1:54 am on Mar 17, 2006 (gmt 0)



After all, once google went public, the spreadsheet guys absolutely rule - do they not?

At the risk of pointing out the obvious, may I mention that Microsoft is also a public company? :-)

There's a far simpler reason why Google and MSN Search have different results: They're different search engines created by different teams. Considering how many pages are competing for the top 10 spots for all but the most obscure search terms, it's amazing that there aren't more differences in the results from the three major search engines.

Stefan

2:08 am on Mar 17, 2006 (gmt 0)

WebmasterWorld Senior Member 10+ Year Member



Considering how many pages are competing for the top 10 spots for all but the most obscure search terms, it's amazing that there aren't more differences in the results from the three major search engines.

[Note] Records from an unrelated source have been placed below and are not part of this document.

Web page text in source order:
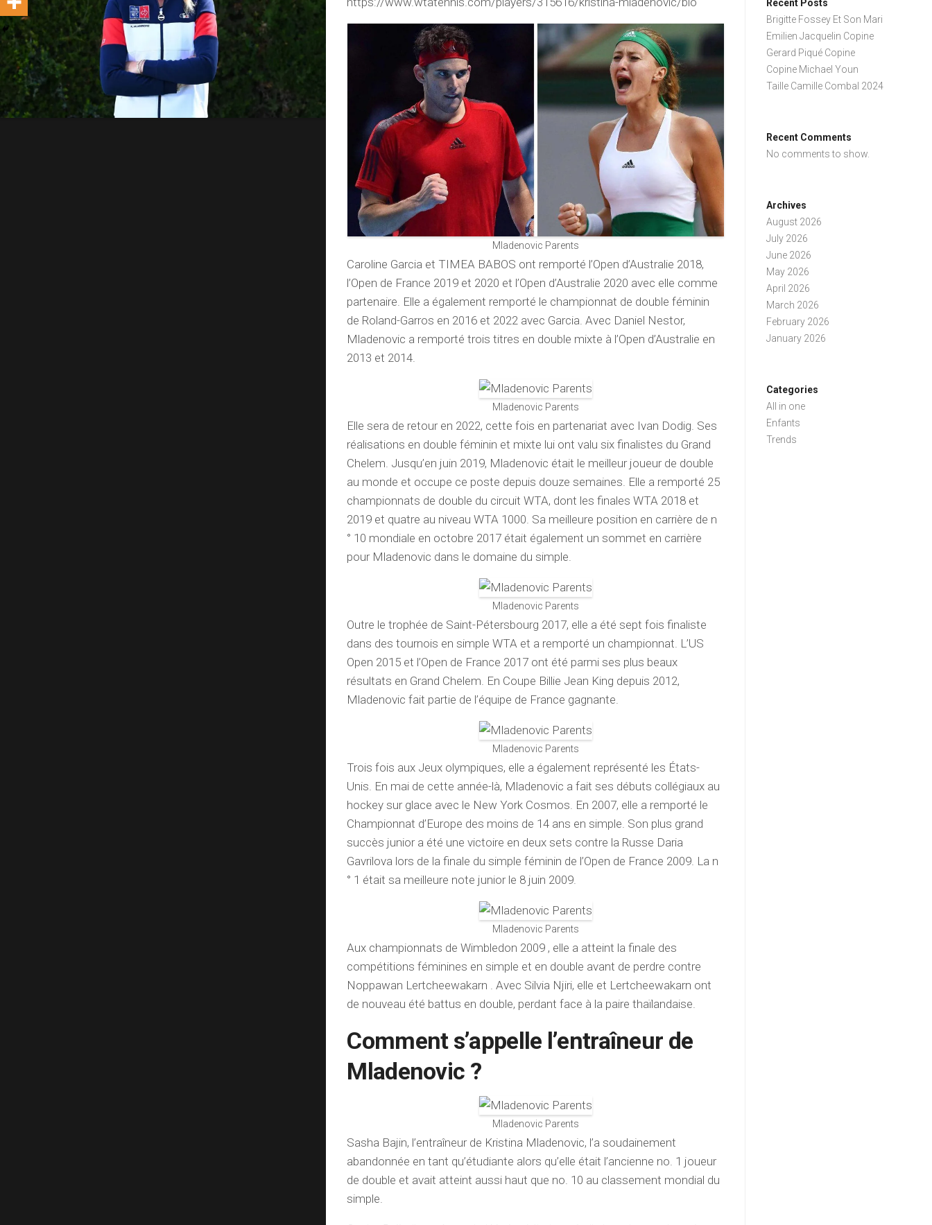
Mladenovic Parents
Caroline Garcia et TIMEA BABOS ont remporté l’Open d’Australie 2018,
l’Open de France 2019 et 2020 et l’Open d’Australie 2020 avec elle comme
partenaire. Elle a également remporté le championnat de double féminin
de Roland-Garros en 2016 et 2022 avec Garcia. Avec Daniel Nestor,
Mladenovic a remporté trois titres en double mixte à l’Open d’Australie en
2013 et 2014.
Mladenovic Parents
Elle sera de retour en 2022, cette fois en partenariat avec Ivan Dodig. Ses
réalisations en double féminin et mixte lui ont valu six finalistes du Grand
Chelem. Jusqu’en juin 2019, Mladenovic était le meilleur joueur de double
au monde et occupe ce poste depuis douze semaines. Elle a remporté 25
championnats de double du circuit WTA, dont les finales WTA 2018 et
2019 et quatre au niveau WTA 1000. Sa meilleure position en carrière de n
° 10 mondiale en octobre 2017 était également un sommet en carrière
pour Mladenovic dans le domaine du simple.
Mladenovic Parents
Outre le trophée de Saint-Pétersbourg 2017, elle a été sept fois finaliste
dans des tournois en simple WTA et a remporté un championnat. L’US
Open 2015 et l’Open de France 2017 ont été parmi ses plus beaux
résultats en Grand Chelem. En Coupe Billie Jean King depuis 2012,
Mladenovic fait partie de l’équipe de France gagnante.
Mladenovic Parents
Trois fois aux Jeux olympiques, elle a également représenté les États-
Unis. En mai de cette année-là, Mladenovic a fait ses débuts collégiaux au
hockey sur glace avec le New York Cosmos. En 2007, elle a remporté le
Championnat d’Europe des moins de 14 ans en simple. Son plus grand
succès junior a été une victoire en deux sets contre la Russe Daria
Gavrilova lors de la finale du simple féminin de l’Open de France 2009. La n
° 1 était sa meilleure note junior le 8 juin 2009.
Mladenovic Parents
Aux championnats de Wimbledon 2009 , elle a atteint la finale des
compétitions féminines en simple et en double avant de perdre contre
Noppawan Lertcheewakarn . Avec Silvia Njiri, elle et Lertcheewakarn ont
de nouveau été battus en double, perdant face à la paire thaïlandaise.
Comment s’appelle l’entraîneur de
Mladenovic ?
Mladenovic Parents
Sasha Bajin, l’entraîneur de Kristina Mladenovic, l’a soudainement
abandonnée en tant qu’étudiante alors qu’elle était l’ancienne no. 1 joueur
de double et avait atteint aussi haut que no. 10 au classement mondial du
simple.
Recent Posts
Brigitte Fossey Et Son Mari
Emilien Jacquelin Copine
Gerard Piqué Copine
Copine Michael Youn
Taille Camille Combal 2024
Recent Comments
No comments to show.
Archives
August 2026
July 2026
June 2026
May 2026
April 2026
March 2026
February 2026
January 2026
Categories
All in one
Enfants
Trends
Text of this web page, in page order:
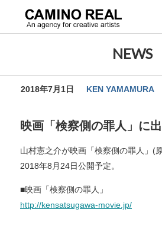
NEWS
2018年7月1日 KEN YAMAMURA
映画「検察側の罪人」に
山村憲之介が映画「検察側の罪人」(
2018年8月24日公開予定。
■映画「検察側の罪人」
http://kensatsugawa-movie.jp/
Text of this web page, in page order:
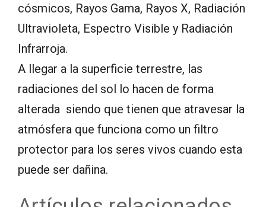
cósmicos, Rayos Gama, Rayos X, Radiación
Ultravioleta, Espectro Visible y Radiación
Infrarroja.
A llegar a la superficie terrestre, las
radiaciones del sol lo hacen de forma
alterada siendo que tienen que atravesar la
atmósfera que funciona como un filtro
protector para los seres vivos cuando esta
puede ser dañina.
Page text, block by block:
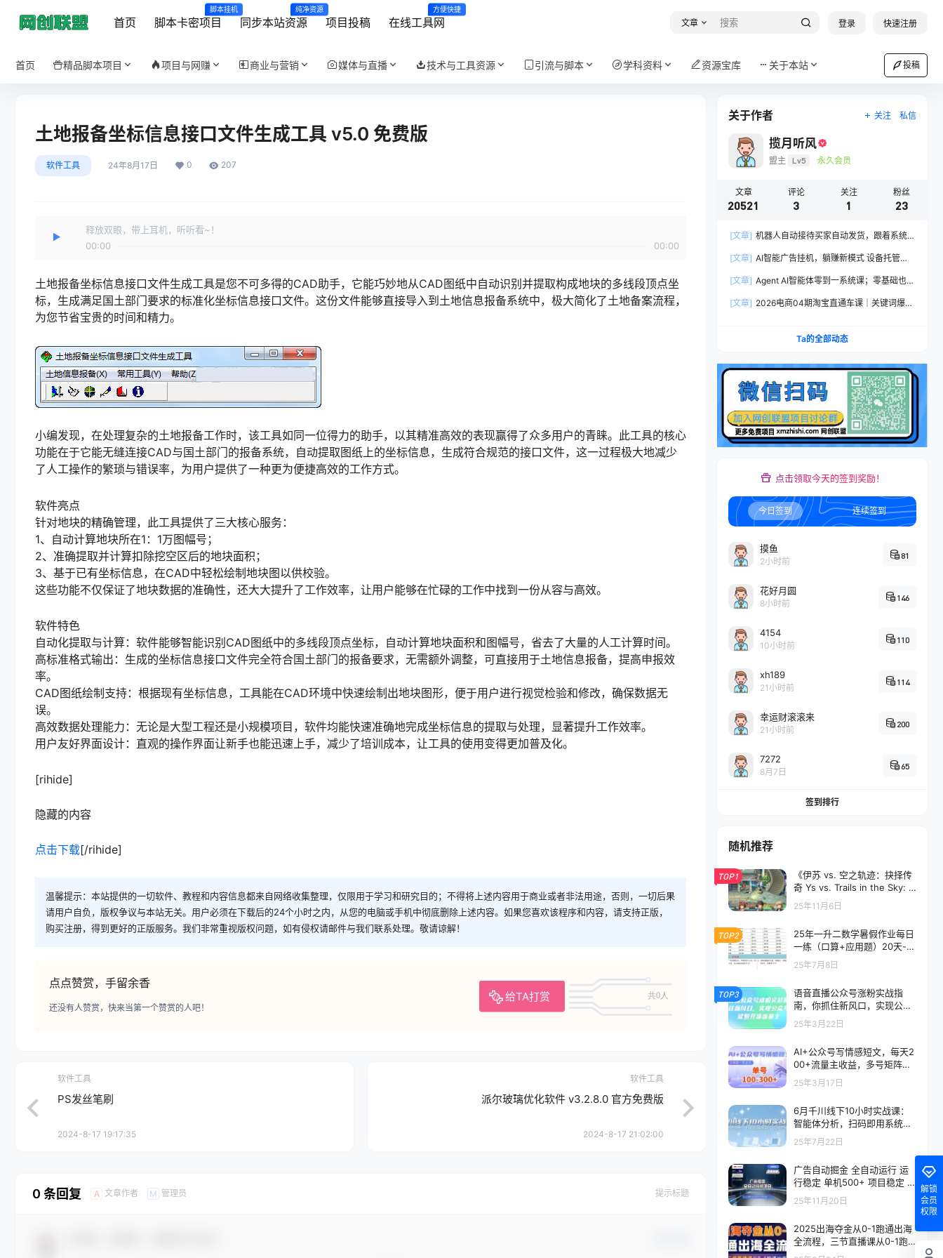
首页 脚本卡密项目
脚本挂机
同步本站资源
纯净资源
项目投稿 在线工具网
方便快捷
文章 登录 快速注册
首页 精品脚本项目 项目与网赚 商业与营销 媒体与直播 技术与工具资源 引流与脚本 学科资料 资源宝库 关于本站 投稿
土地报备坐标信息接口文件生成工具 v5.0 免费版
软件工具 24年8月17日 0 207
释放双眼，带上耳机，听听看~！
00:00
00:00
土地报备坐标信息接口文件生成工具是您不可多得的CAD助手，它能巧妙地从CAD图纸中自动识别并提取构成地块的多线段顶点坐
标，生成满足国土部门要求的标准化坐标信息接口文件。这份文件能够直接导入到土地信息报备系统中，极大简化了土地备案流程，
为您节省宝贵的时间和精力。
小编发现，在处理复杂的土地报备工作时，该工具如同一位得力的助手，以其精准高效的表现赢得了众多用户的青睐。此工具的核心
功能在于它能无缝连接CAD与国土部门的报备系统，自动提取图纸上的坐标信息，生成符合规范的接口文件，这一过程极大地减少
了人工操作的繁琐与错误率，为用户提供了一种更为便捷高效的工作方式。
软件亮点
针对地块的精确管理，此工具提供了三大核心服务：
1、自动计算地块所在1：1万图幅号；
2、准确提取并计算扣除挖空区后的地块面积；
3、基于已有坐标信息，在CAD中轻松绘制地块图以供校验。
这些功能不仅保证了地块数据的准确性，还大大提升了工作效率，让用户能够在忙碌的工作中找到一份从容与高效。
软件特色
自动化提取与计算：软件能够智能识别CAD图纸中的多线段顶点坐标，自动计算地块面积和图幅号，省去了大量的人工计算时间。
高标准格式输出：生成的坐标信息接口文件完全符合国土部门的报备要求，无需额外调整，可直接用于土地信息报备，提高申报效
率。
CAD图纸绘制支持：根据现有坐标信息，工具能在CAD环境中快速绘制出地块图形，便于用户进行视觉检验和修改，确保数据无
误。
高效数据处理能力：无论是大型工程还是小规模项目，软件均能快速准确地完成坐标信息的提取与处理，显著提升工作效率。
用户友好界面设计：直观的操作界面让新手也能迅速上手，减少了培训成本，让工具的使用变得更加普及化。
[rihide]
隐藏的内容
点击下载[/rihide]
温馨提示：本站提供的一切软件、教程和内容信息都来自网络收集整理，仅限用于学习和研究目的；不得将上述内容用于商业或者非法用途，否则，一切后果
请用户自负，版权争议与本站无关。用户必须在下载后的24个小时之内，从您的电脑或手机中彻底删除上述内容。如果您喜欢该程序和内容，请支持正版，
购买注册，得到更好的正版服务。我们非常重视版权问题，如有侵权请邮件与我们联系处理。敬请谅解！
点点赞赏，手留余香
给TA打赏 共0人
还没有人赞赏，快来当第一个赞赏的人吧！
软件工具
PS发丝笔刷
2024-8-17 19:17:35
软件工具
派尔玻璃优化软件 v3.2.8.0 官方免费版
2024-8-17 21:02:00
0 条回复 A 文章作者 M 管理员 提示标题
关于作者 关注 私信
揽月听风
盟主 Lv5 永久会员
文章
20521
评论
3
关注
1
粉丝
23
[文章] 机器人自动接待买家自动发货，跟着系统
[文章] AI智能广告挂机，躺赚新模式 设备托管运
[文章] Agent AI智能体零到一系统课；零基础也能
完整覆盖
[文章] 2026电商04期淘宝直通车课｜关键词爆打
Ta的全部动态
点击领取今天的签到奖励！
今日签到 连续签到
摸鱼
2小时前
81
花好月圆
8小时前
146
4154
10小时前
110
xh189
21小时前
114
幸运财滚滚来
21小时前
200
7272
8月7日
65
签到排行
随机推荐
TOP1
《伊苏 vs. 空之轨迹：抉择传
奇 Ys vs. Trails in the Sky: A
lternative Saga》Switch NS
Z下载 – 含1.0.1补丁
25年11月6日
TOP2
25年一升二数学暑假作业每日
一练（口算+应用题）20天-二
上数学
25年7月8日
TOP3
语音直播公众号涨粉实战指
南，你抓住新风口，实现公众
号快速涨粉开通流量主
25年3月22日
AI+公众号写情感短文，每天2
00+流量主收益，多号矩阵无
脑操作
25年3月17日
6月千川线下10小时实战课：
智能体分析，扫码即用系统，
品牌营销策略
25年7月22日
广告自动掘金 全自动运行 运
行稳定 单机500+ 项目稳定 新
手 小白可做
25年11月20日
2025出海夺金从0-1跑通出海
全流程，三节直播课从0-1跑
通出海，教你用AI跑通全流程
解锁
会员
权限

Very true, and it would be nice to have even greater differences. By checking all three, you can sometimes find very pertinent sites that are only listed in one, but really, the similarity of the serps is too much. Maybe that's all there really is, and the internet is truly as shoddy as it seems; but maybe a new SE with a fresh approach would list sites currently buried in the dross that we can't find now.

security56

11:25 am on Mar 17, 2006 (gmt 0)

10+ Year Member



I just hope msn take over soon because google has dump my site which was the biggest site on the particular field and msn has it on top still :)

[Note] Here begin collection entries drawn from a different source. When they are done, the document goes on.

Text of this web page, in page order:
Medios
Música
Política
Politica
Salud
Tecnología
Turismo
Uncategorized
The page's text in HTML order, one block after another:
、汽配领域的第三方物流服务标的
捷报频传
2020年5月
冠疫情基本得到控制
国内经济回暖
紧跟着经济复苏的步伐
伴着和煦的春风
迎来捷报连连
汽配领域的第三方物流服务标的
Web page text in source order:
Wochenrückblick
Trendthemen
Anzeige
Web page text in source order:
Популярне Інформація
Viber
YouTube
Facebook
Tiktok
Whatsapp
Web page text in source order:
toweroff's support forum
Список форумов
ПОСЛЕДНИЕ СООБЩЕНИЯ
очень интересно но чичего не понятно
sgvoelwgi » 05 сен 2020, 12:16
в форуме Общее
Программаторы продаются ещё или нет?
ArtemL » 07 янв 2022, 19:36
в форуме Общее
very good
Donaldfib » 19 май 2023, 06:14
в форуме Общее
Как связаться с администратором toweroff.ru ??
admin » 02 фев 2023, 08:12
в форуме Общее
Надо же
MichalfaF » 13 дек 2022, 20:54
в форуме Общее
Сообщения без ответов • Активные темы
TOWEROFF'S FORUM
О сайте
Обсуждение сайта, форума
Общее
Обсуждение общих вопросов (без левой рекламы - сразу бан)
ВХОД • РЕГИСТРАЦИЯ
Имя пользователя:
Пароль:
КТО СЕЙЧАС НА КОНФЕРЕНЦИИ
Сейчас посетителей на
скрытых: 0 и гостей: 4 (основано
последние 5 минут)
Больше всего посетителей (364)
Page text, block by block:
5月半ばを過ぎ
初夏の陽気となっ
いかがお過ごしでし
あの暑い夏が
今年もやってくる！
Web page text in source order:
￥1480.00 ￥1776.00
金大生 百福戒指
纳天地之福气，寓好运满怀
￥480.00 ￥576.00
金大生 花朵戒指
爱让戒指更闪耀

and msn results are more acurate lately or maybe i just being greety an want people to use msn lol.

Anyways like most people say each search engine uses its own alog but right now msn is kicking google behind in accuracy.

trinorthlighting

1:58 pm on Mar 17, 2006 (gmt 0)

WebmasterWorld Senior Member 10+ Year Member



europeforvisitors,

MSN is a publicly shared company but does not depend on search engines to solely fund its coffers. Since google has been chasing its tails since big daddy and it looks like it will be some time until they fix it I would say investors are already a bit shaken.

Now, if you had a million dollars to invest today and you know that google depends on relevancy for searches to make its $$$ where would you invest? I know I would invest in MSN because the searches performed there are very relevant. Google will continue to chase its Big DUDDY tail for quite some time.

I wonder if the google engineers forgot the old adage (KISS) Keep its simple stupid! Some times people over complicate things such as 301's and duplicate content.

Instead of having every webmaster 301 their pages why do they not put the fix on their end? Seems like a few engineers could figure things out and save a lot of webmasters time and $$$. Another thing, duplicate content, how many retailers out there have manufacturers information or instruction on their websites? Umm, probally a lot of us since we should not be rewriting manufacturers instructions due to liability reasons. Food for thought....

Eazygoin

2:07 pm on Mar 17, 2006 (gmt 0)

10+ Year Member



For every referrer I get from MSN, I get 35 from Google. Now that is not to say that MSN isn't organsing it's SERP's in a poor manner, but rather it says that Google has a far bigger audience.

It will be interesting to see if MS Vista will create more of a balance, if, as mentioned here, the default search browser will be MSN.

Whatever way it goes, one has to admire both Bill Gates, and the biys from Google, in creating such successful companies.